The ADE warns there is a 'retrogap', with heat decarbonisation projects focusing on new builds rather than retrofitting.

The ADE warns there is a 'retrogap', with heat decarbonisation projects focusing on new builds rather than retrofitting.

The Association for Decentralised Energy (ADE) has called on the government to bring in zoning for heat, to help address the ‘retrogap’.

In a new paper entitled 'Zoning for Heat and Energy Efficiency', launched together with UK Power Networks (UKPN), the association has argued that a clean, strategic policy framework for heat decarbonisation is needed. Currently there is a fragmented mix of decisions, innovations and demonstrations, which is predominantly focused on newbuild developments.

Such a focus risks creating a ‘retrogap’, with the majority of buildings requiring decarbonisation already built a huge retrofitting push will be needed to bring in heat pumps and other technologies and solutions for the heat sector.

The best way to go about tackling the current fragmented system would be to bring in zoning, the ADE argues, taking a local view of opportunities and constraints, and taking the most appropriate action for each individual area.

Charlotte Owen, policy manager at the ADE, said that by enabling local decisions to take precedence, decarbonisation pathways can be specifically tailored.

“Without implementing approaches such as zoning, the UK risks falling behind on carbon budgets, as set out by the CCC, by missing opportunities for whole systems optimisation, including the use of demand side response.
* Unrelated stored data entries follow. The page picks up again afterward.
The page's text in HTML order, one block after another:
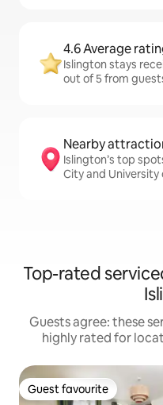
4.6 Average
Islington stays
out of 5 from
Nearby
Islington’s top
City and University
Top-rated
Guests agree: these
highly rated for
Guest favourite
Guest favourite
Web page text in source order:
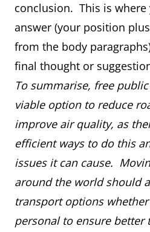
conclusion. This is where
answer (your position
from the body
final thought or
To summarise, free
viable option to reduce
improve air quality, as
efficient ways to do this
issues it can cause.
around the world should
transport options
personal to ensure
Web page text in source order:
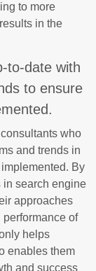
to more
in the
to-date with
to ensure
who
and trends in
By
in search engine
approaches
of
helps
enables them
and success
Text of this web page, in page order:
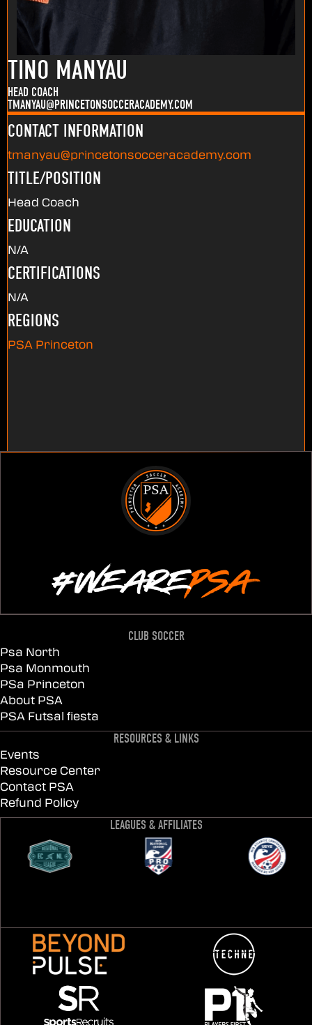
TINO MANYAU
HEAD COACH
TMANYAU@PRINCETONSOCCERACADEMY.COM
CONTACT INFORMATION
tmanyau@princetonsocceracademy.com
TITLE/POSITION
Head Coach
EDUCATION
N/A
CERTIFICATIONS
N/A
REGIONS
PSA Princeton
CLUB SOCCER
Psa North
Psa Monmouth
PSa Princeton
About PSA
PSA Futsal fiesta
RESOURCES & LINKS
Events
Resource Center
Contact PSA
Refund Policy
LEAGUES & AFFILIATES

“The report suggests that the UK must commit to a strategic patchwork approach to heat decarbonisation, over a single technology pathway. Otherwise, we risk preventing local areas that already have clear decarbonisation opportunities from acting.”
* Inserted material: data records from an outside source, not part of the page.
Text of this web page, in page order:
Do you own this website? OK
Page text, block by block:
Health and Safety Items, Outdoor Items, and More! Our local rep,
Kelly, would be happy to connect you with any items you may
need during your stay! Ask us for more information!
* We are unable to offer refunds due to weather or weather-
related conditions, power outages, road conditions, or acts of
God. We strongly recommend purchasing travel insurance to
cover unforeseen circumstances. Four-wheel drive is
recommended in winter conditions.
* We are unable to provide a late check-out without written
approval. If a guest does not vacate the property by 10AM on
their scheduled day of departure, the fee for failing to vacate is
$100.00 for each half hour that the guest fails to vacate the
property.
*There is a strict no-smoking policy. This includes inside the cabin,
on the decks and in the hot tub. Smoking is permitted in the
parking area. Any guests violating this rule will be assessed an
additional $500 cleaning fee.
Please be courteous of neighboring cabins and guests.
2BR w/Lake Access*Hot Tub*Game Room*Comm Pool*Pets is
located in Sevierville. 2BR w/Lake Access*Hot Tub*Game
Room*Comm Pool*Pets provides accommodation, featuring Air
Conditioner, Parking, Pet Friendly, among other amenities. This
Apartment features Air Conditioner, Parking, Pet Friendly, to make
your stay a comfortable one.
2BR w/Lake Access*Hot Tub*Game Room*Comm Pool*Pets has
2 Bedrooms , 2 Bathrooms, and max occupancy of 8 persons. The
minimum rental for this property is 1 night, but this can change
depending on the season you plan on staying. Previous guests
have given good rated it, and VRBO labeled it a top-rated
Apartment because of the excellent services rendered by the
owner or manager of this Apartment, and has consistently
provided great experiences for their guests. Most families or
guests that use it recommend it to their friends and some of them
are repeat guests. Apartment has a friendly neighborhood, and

The report continues to argue that heat is an inherently local challenge, with differing needs in terms of infrastructure, skilled workforce and supply chains.

In order to meet net zero goals, there is no “one size fits all” option, and will require in home disruption. But through using zoning, local buy-ins, targeted solutions and more consumer engagement can ensure that the challenges or decarbonising heat are best targeted.

Along with the release of the report, UKPN is running an industry first project called Heat Street, which will look into opportunities for industry and local autoritities to collaborate based on zoning.

Ian Cameron, head of Customer Service and Innovation at UK Power Networks said it was “delighted” to work with the ADE on the zoning approach.

“By working closely and collaboratively, we can bring local authorities and key stakeholders to the discussion and enact targeted solutions to facilitate the uptake of cost efficient low carbon heating for all customers.

“In fact we’ve already embarked on this journey by launching our ‘Heat Street’ project, which will deliver learnings to demonstrate the true value of undertaking the zoning approach on our journey to net zero.”

Calls to increase decarbonisation of heat in the UK have been increasing, leading the government to include heat pumps in its £2 billion Green Home Grants scheme.

Projects to explore the best ways to decarbonise heat have been popping up, but as the ADE mentioned, most are small, localised pilot projects.

These include National Grid ESO and Scottish and Southern Electricity Networks (SSEN) launching a project for northern Scotland, E.On securing £3.9 million worth of funding to install heat pumps around Newcastle, and the Oxford Energy Superhub installing heat pumps in 60 homes.